> **PROBLEM TO WORK ON**
Would you transcribe word for word every line from the one containing "they’re paid by the job, not the hour in many" to the end of the data, both ends included, and leave out the rest?

> **TASK INPUTS**
******************************

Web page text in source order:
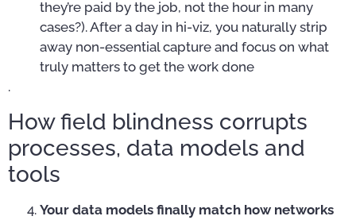
they’re paid by the job, not the hour in many
cases?). After a day in hi-viz, you naturally strip
away non-essential capture and focus on what
truly matters to get the work done
.
How field blindness corrupts
processes, data models and
tools
Your data models finally match how networks

******************************

> **YOUR RESPONSE**
they’re paid by the job, not the hour in many
cases?). After a day in hi-viz, you naturally strip
away non-essential capture and focus on what
truly matters to get the work done
.
How field blindness corrupts
processes, data models and
tools
Your data models finally match how networks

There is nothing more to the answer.